To get a better understanding of this so-called "national amnesia," let's review some of the forces and events surrounding the tumultuous political scene in 1965.
- The political situation in Indonesia in 1965 was thoroughly toxic, with sharp polarization dividing the political landscape. At that time, the Communists were seen as ascendant thanks to their strong organization. It needs to be stressed, however, that the majority of members of the Communists weren't true believers, but rather people who saw the communists as the only entity truly concerned with the poor, while the rest of political elite were seen as out of touch, arrogant politicians.
- The Communists had a terrible relationship with the Moslem organizations, notably the Nahdlatul Ulama and the Mohammadiyah. These organizations abhored the communists in part because the Communists were considered atheists, and also in part because of differences over land ownership. Moslem organizations were landowners -- not unlike the Catholic Church during the French Revolution--while the Communists were all for redistribution of the ownership of the land, and often stressed the need to do so violently.
- Tension was high, with both the Communists and their opponents resorting to vicious rhetoric. The Communists, for instance, declared that "the Motherland is pregnant and going to give birth soon," which was seen as a forewarning that they would launch a revolution. At the same time, the Moslem clerics warned of an upcoming holy war.
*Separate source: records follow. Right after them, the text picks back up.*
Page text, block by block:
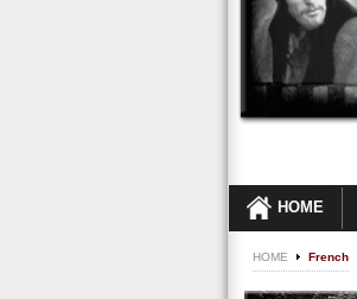
HOME
HOME French
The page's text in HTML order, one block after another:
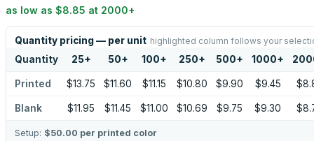
as low as $8.85 at 2000+
Quantity pricing — per unit highlighted column follows your
Quantity 25+ 50+ 100+ 250+ 500+ 1000+
Printed $13.75 $11.60 $11.15 $10.80 $9.90 $9.45
Blank $11.95 $11.45 $11.00 $10.69 $9.75 $9.30
Setup: $50.00 per printed color
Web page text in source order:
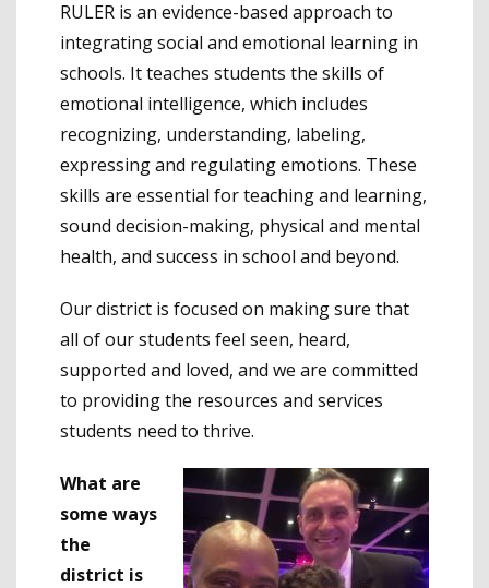
RULER is an evidence-based approach to
integrating social and emotional learning in
schools. It teaches students the skills of
emotional intelligence, which includes
recognizing, understanding, labeling,
expressing and regulating emotions. These
skills are essential for teaching and learning,
sound decision-making, physical and mental
health, and success in school and beyond.
Our district is focused on making sure that
all of our students feel seen, heard,
supported and loved, and we are committed
to providing the resources and services
students need to thrive.
What are
some ways
the
district is
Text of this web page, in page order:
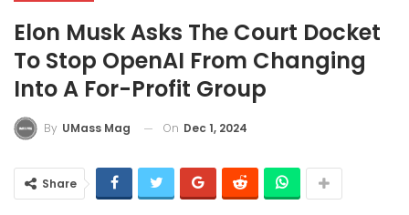
Elon Musk Asks The Court Docket
To Stop OpenAI From Changing
Into A For-Profit Group
By UMass Mag On Dec 1, 2024
Share
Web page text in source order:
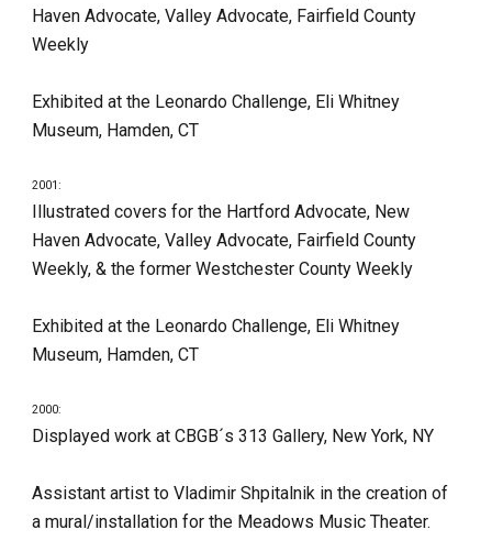
Haven Advocate, Valley Advocate, Fairfield County
Weekly
Exhibited at the Leonardo Challenge, Eli Whitney
Museum, Hamden, CT
2001:
Illustrated covers for the Hartford Advocate, New
Haven Advocate, Valley Advocate, Fairfield County
Weekly, & the former Westchester County Weekly
Exhibited at the Leonardo Challenge, Eli Whitney
Museum, Hamden, CT
2000:
Displayed work at CBGB´s 313 Gallery, New York, NY
Assistant artist to Vladimir Shpitalnik in the creation of
a mural/installation for the Meadows Music Theater.

- The military was badly split. While the officers professed their loyalty to President Sukarno, some were accused as less than loyal, such as professional and staunch anti-Communist generals such as General Yani and General Nasution. Other military men, such as Colonel Untung, were seen as totally devoted to Sukarno. There were also those considered as indoctrinated and too close to the communists. These last two groups were convinced that the "less loyal" officers were planning to carry out a purge after Sukarno passed away.
- Sukarno was sick, with doctors believing that he would not live very long, adding to the uncertainty of the situation.
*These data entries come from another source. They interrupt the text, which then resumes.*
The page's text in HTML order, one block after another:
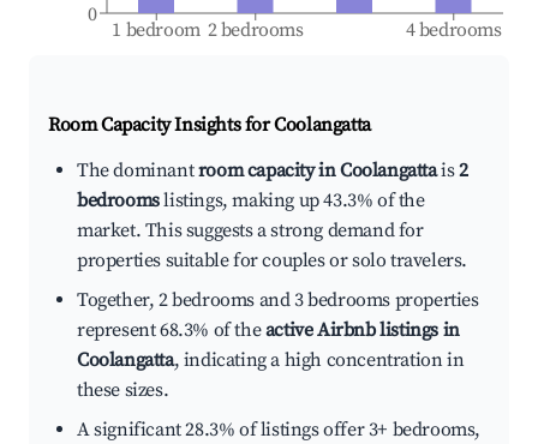
1 bedroom 2 bedrooms 4 bedrooms
0
Room Capacity Insights forCoolangatta
The dominantroom capacity in Coolangattais2
bedroomslistings, making up 43.3% of the
market. This suggests a strong demand for
properties suitable for couples or solo travelers.
Together, 2 bedrooms and 3 bedrooms properties
represent 68.3% of theactive Airbnb listings in
Coolangatta, indicating a high concentration in
these sizes.
A significant 28.3% of listings offer 3+ bedrooms,
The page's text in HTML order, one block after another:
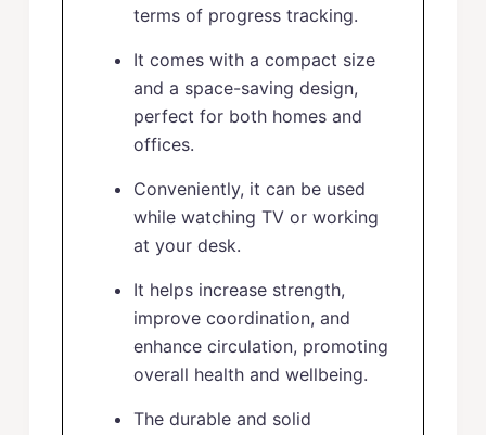
terms of progress tracking.
It comes with a compact size
and a space-saving design,
perfect for both homes and
offices.
Conveniently, it can be used
while watching TV or working
at your desk.
It helps increase strength,
improve coordination, and
enhance circulation, promoting
overall health and wellbeing.
The durable and solid
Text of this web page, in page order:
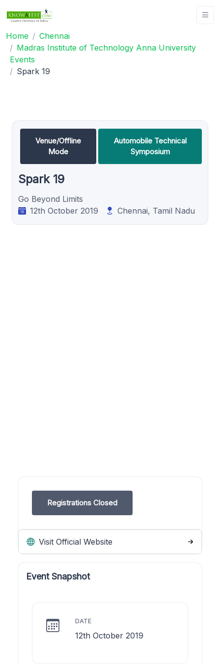
Home
Chennai
Madras Institute of Technology Anna University
Events
Spark 19
Venue/Offline
Mode
Automobile Technical
Symposium
Spark 19
Go Beyond Limits
12th October 2019
Chennai, Tamil Nadu
Registrations Closed
Visit Official Website
Event Snapshot
DATE
12th October 2019
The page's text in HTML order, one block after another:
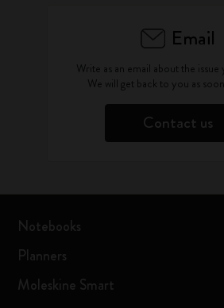
Email
Write as an email about the issue
We will get back to you as
Contact us
Notebooks
Planners
Moleskine Smart
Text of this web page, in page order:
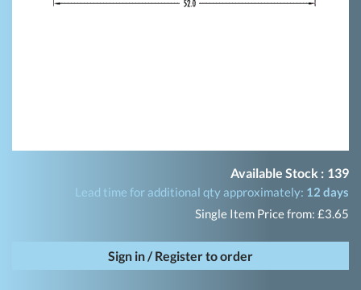
Available Stock : 139
Lead time for additional qty approximately: 12 days
Single Item Price from: £3.65
Sign in / Register to order
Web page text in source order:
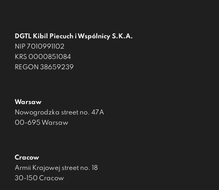
DGTL Kibil Piecuch i Wspólnicy S.K.A.
NIP 7010991102
KRS 0000851084
REGON 38659239
Warsaw
Nowogrodzka street no. 47A
00-695 Warsaw
Cracow
Armii Krajowej street no. 18
30-150 Cracow
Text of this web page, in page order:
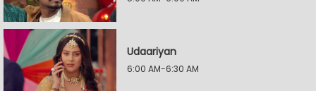
Udaariyan
6:00 AM-6:30 AM
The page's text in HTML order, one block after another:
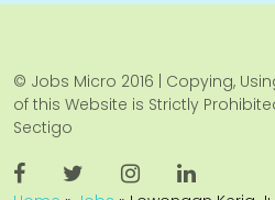
© Jobs Micro 2016 | Copying,
of this Website is Strictly
Sectigo
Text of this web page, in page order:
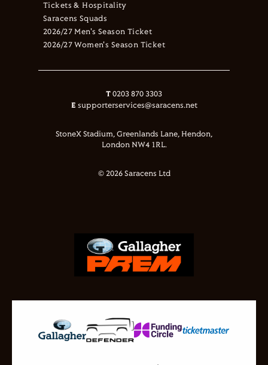
Tickets & Hospitality
Saracens Squads
2026/27 Men's Season Ticket
2026/27 Women's Season Ticket
T 0203 870 3303
E supporterservices@saracens.net
StoneX Stadium, Greenlands Lane, Hendon,
London NW4 1RL.
© 2026 Saracens Ltd
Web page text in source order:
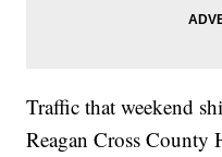
Traffic that weekend
Reagan Cross County
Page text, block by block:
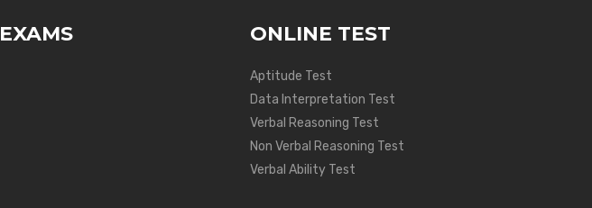
EXAMS ONLINE TEST
Aptitude Test
Data Interpretation Test
Verbal Reasoning Test
Non Verbal Reasoning Test
Verbal Ability Test
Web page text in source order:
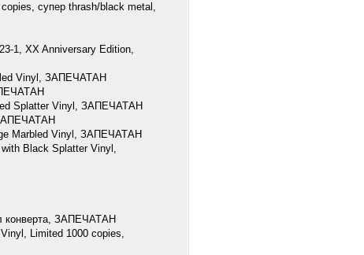
супер thrash/black metal,
1, XX Anniversary Edition,
Vinyl, ЗАПЕЧАТАН
Splatter Vinyl, ЗАПЕЧАТАН
Marbled Vinyl, ЗАПЕЧАТАН
Black Splatter Vinyl,
конверта, ЗАПЕЧАТАН
Limited 1000 copies,
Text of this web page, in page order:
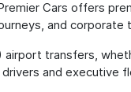
Cars offers
and corporate
transfers,
and executive
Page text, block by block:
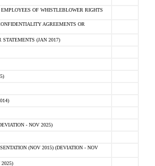
OF WHISTLEBLOWER RIGHTS
AGREEMENTS OR
(JAN 2017)
- NOV 2025)
(NOV 2015) (DEVIATION - NOV
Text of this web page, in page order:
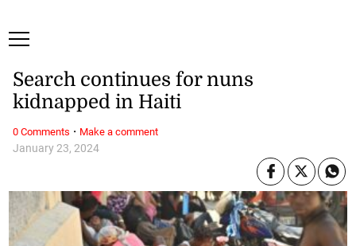
January 23, 2024
Search continues for nuns
kidnapped in Haiti
0 Comments · Make a comment
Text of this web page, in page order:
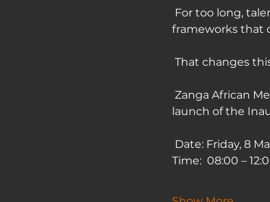
For too long,
frameworks that
That changes
Zanga African
launch of the
Date: Friday, 8
Time:  08:00 –

The death of the generals, in turn, validated the fear of the anti-Communists that the Communists were capable of anything and would massacre their opponents. At the same time, the anti-Communist officers rallied together under Suharto and launched a counterattack. The problem was that they had to cover a huge area with few soldiers.
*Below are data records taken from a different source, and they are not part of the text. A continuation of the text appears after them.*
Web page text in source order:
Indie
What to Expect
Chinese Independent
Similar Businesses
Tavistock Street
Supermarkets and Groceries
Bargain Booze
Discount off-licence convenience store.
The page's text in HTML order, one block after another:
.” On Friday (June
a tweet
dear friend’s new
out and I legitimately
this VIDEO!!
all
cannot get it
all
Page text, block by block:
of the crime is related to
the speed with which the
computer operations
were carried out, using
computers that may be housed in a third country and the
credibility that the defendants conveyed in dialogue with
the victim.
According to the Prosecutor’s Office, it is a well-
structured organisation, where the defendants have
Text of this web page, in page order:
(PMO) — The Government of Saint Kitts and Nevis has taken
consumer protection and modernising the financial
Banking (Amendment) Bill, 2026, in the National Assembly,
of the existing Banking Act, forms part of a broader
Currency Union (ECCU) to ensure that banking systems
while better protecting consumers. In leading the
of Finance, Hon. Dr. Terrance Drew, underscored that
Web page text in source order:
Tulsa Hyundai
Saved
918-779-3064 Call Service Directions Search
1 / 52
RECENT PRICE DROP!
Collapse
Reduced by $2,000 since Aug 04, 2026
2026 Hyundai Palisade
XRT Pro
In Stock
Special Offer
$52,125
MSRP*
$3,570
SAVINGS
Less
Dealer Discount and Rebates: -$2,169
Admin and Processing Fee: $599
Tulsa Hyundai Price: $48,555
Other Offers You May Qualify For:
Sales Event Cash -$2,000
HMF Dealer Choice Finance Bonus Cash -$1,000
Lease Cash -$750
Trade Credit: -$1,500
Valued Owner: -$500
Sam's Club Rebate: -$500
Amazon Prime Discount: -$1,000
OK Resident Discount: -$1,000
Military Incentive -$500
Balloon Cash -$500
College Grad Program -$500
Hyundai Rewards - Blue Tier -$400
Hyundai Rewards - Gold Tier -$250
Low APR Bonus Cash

In the end, the anti-Communist officers ganged up with the anti-Communist religious leaders and youth groups to launch a bloody purge against the Communists. It was a bloody and messy affair, resulting in many deaths, with death count ranging from as low as 50,000 to as high as 3 million people. Of note, the religious and youth groups actually conducted many of the killings.
This is a reason there has been a "collective amnesia." Yes, the killings were horrific. But it is likely that many people actually saw them as part of a war, which did not need any accounting for the horror unleashed in that period.
Moreover, consider that many of the current political elite have connections to those involved in the killings. Sarwo Edhie, the commander of the battalion responsible for some of the massacres, for instance, was a father-in-law of Indonesia's current president, Susilo Bambang Yudhoyono. As noted above, Golkar Party, which is expected to end up in 2014 as Indonesia's largest political party, commonly uses President Suharto in its campaign gimmicks. Even the PDI-P could also be implicated, as then President Sukarno had a hand in approving the failed "coup" that led to the bloody counterattack. With this in mind, then, there has been a longstanding collective political incentive to sweep the brutality and violence under the rug.
It's no surprise that people have developed a "collective amnesia."